I was getting on with life (I told myself). Moving on. In a way, every moment I spent thinking about my experience was another victory for my scammer. I couldn’t have that; he’d won far too much already. So I mustered up some self-discipline and stopped thinking.

I’d like to be able to report that that worked, but it didn’t. I’m still not myself. Sure, I’m surviving: I can more or less tackle the activities of daily living. I go to work, feed the cats, do my laundry, put gas in my car; on that level, I’m okay.

But no, overall I am most definitely not okay. The other day I came across a picture. I thought I’d deleted all the scammer’s pictures from my various electronic devices, but I missed one, and suddenly there he was–the guy I thought loved me and couldn’t wait to meet me, the face I imagined while I chatted with my scammer and talked to him on the phone. Just one look at that photo, and I was right back where I was three months ago: devastated.

I was operating on the premise that since the relationship wasn’t real, a grieving process wasn’t necessary.

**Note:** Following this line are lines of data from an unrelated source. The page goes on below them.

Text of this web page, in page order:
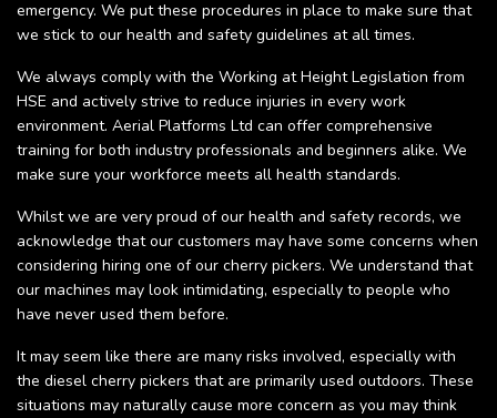
emergency. We put these procedures in place to make sure that
we stick to our health and safety guidelines at all times.
We always comply with the Working at Height Legislation from
HSE and actively strive to reduce injuries in every work
environment. Aerial Platforms Ltd can offer comprehensive
training for both industry professionals and beginners alike. We
make sure your workforce meets all health standards.
Whilst we are very proud of our health and safety records, we
acknowledge that our customers may have some concerns when
considering hiring one of our cherry pickers. We understand that
our machines may look intimidating, especially to people who
have never used them before.
It may seem like there are many risks involved, especially with
the diesel cherry pickers that are primarily used outdoors. These
situations may naturally cause more concern as you may think
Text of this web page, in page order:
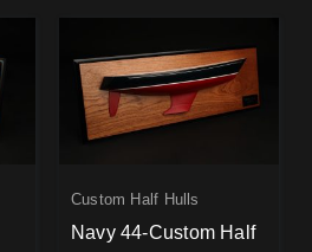
Custom Half Hulls
Navy 44-Custom Half
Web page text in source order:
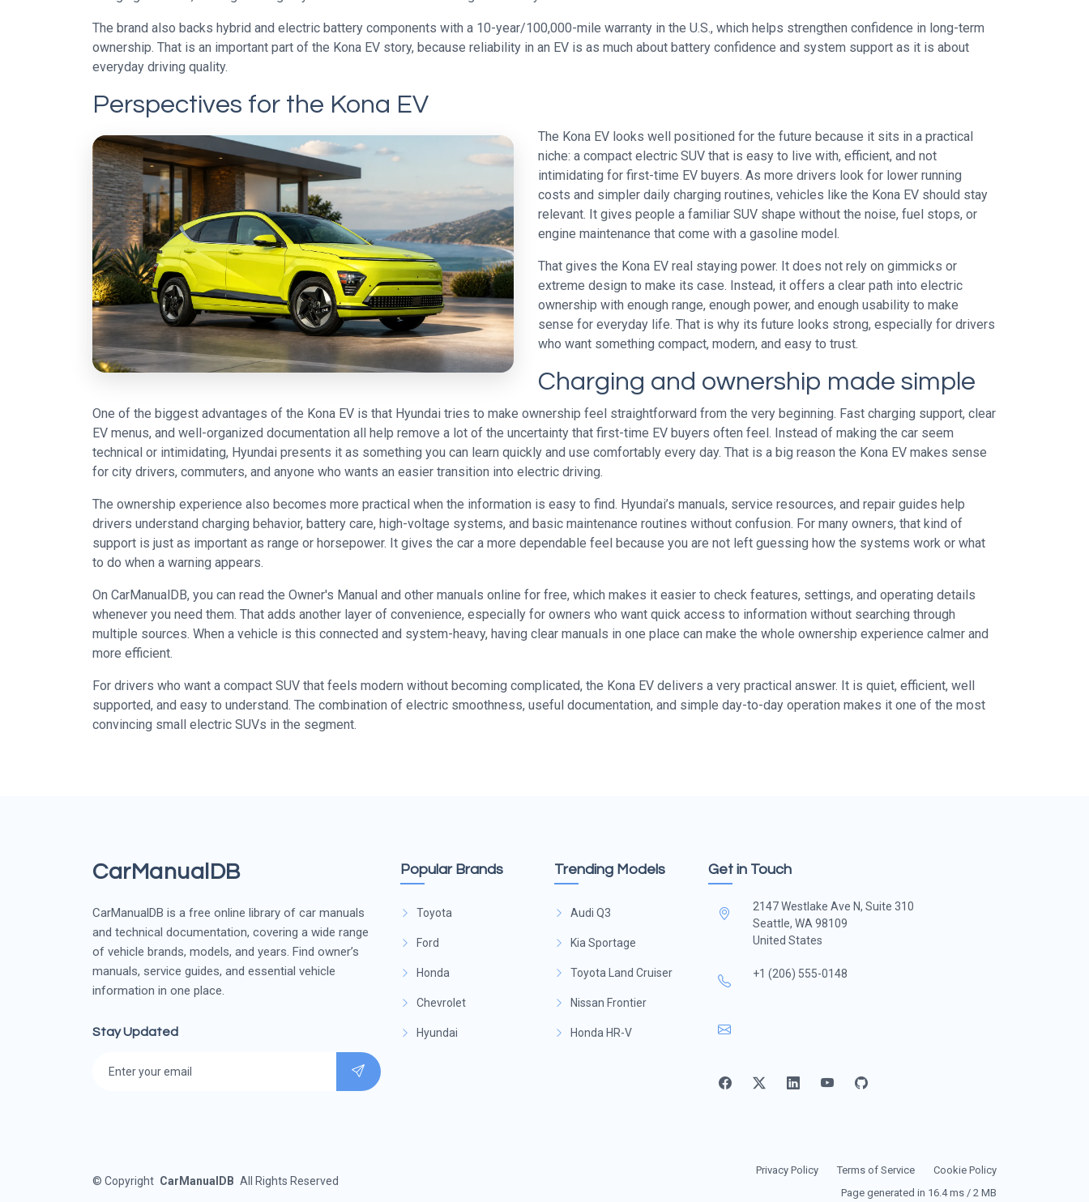
The brand also backs hybrid and electric battery components with a 10-year/100,000-mile warranty in the U.S., which helps strengthen confidence in long-term
ownership. That is an important part of the Kona EV story, because reliability in an EV is as much about battery confidence and system support as it is about
everyday driving quality.
Perspectives for the Kona EV
The Kona EV looks well positioned for the future because it sits in a practical
niche: a compact electric SUV that is easy to live with, efficient, and not
intimidating for first-time EV buyers. As more drivers look for lower running
costs and simpler daily charging routines, vehicles like the Kona EV should stay
relevant. It gives people a familiar SUV shape without the noise, fuel stops, or
engine maintenance that come with a gasoline model.
That gives the Kona EV real staying power. It does not rely on gimmicks or
extreme design to make its case. Instead, it offers a clear path into electric
ownership with enough range, enough power, and enough usability to make
sense for everyday life. That is why its future looks strong, especially for drivers
who want something compact, modern, and easy to trust.
Charging and ownership made simple
One of the biggest advantages of the Kona EV is that Hyundai tries to make ownership feel straightforward from the very beginning. Fast charging support, clear
EV menus, and well-organized documentation all help remove a lot of the uncertainty that first-time EV buyers often feel. Instead of making the car seem
technical or intimidating, Hyundai presents it as something you can learn quickly and use comfortably every day. That is a big reason the Kona EV makes sense
for city drivers, commuters, and anyone who wants an easier transition into electric driving.
The ownership experience also becomes more practical when the information is easy to find. Hyundai’s manuals, service resources, and repair guides help
drivers understand charging behavior, battery care, high-voltage systems, and basic maintenance routines without confusion. For many owners, that kind of
support is just as important as range or horsepower. It gives the car a more dependable feel because you are not left guessing how the systems work or what
to do when a warning appears.
On CarManualDB, you can read the Owner's Manual and other manuals online for free, which makes it easier to check features, settings, and operating details
whenever you need them. That adds another layer of convenience, especially for owners who want quick access to information without searching through
multiple sources. When a vehicle is this connected and system-heavy, having clear manuals in one place can make the whole ownership experience calmer and
more efficient.
For drivers who want a compact SUV that feels modern without becoming complicated, the Kona EV delivers a very practical answer. It is quiet, efficient, well
supported, and easy to understand. The combination of electric smoothness, useful documentation, and simple day-to-day operation makes it one of the most
convincing small electric SUVs in the segment.
CarManualDB
CarManualDB is a free online library of car manuals
and technical documentation, covering a wide range
of vehicle brands, models, and years. Find owner’s
manuals, service guides, and essential vehicle
information in one place.
Stay Updated
Popular Brands
Toyota
Ford
Honda
Chevrolet
Hyundai
Trending Models
Audi Q3
Kia Sportage
Toyota Land Cruiser
Nissan Frontier
Honda HR-V
Get in Touch
2147 Westlake Ave N, Suite 310
Seattle, WA 98109
United States
+1 (206) 555-0148
© Copyright CarManualDB All Rights Reserved
Privacy Policy Terms of Service
Cookie Policy
Page generated in 16.4 ms / 2 MB

Turns out I was wrong about that, and grief, true to form, has popped up again. Grief doesn’t go away; it just waits till you’re ready for the next step in the process. So yeah: I just realized I’m grieving. Yay.

I guess there’s another reason I haven’t blogged or talked about this lately: embarrassment. Again, since it wasn’t real, I should just bounce back, right? It’s not like I actually lost a boyfriend. It’s not like anything real happened… Get over it already, I’ve been telling myself.

The trouble is that I can’t seem to do that. The trouble is, as much as I’ve wanted to minimize it, this was huge. The truth is that I’m grieving a loss, and I’m nowhere near finished with it.

I guess it’s actually good news that I’m depressed, because as the experts say, depression is the fourth of the five stages of grief–next stop, acceptance.

I can hardly wait.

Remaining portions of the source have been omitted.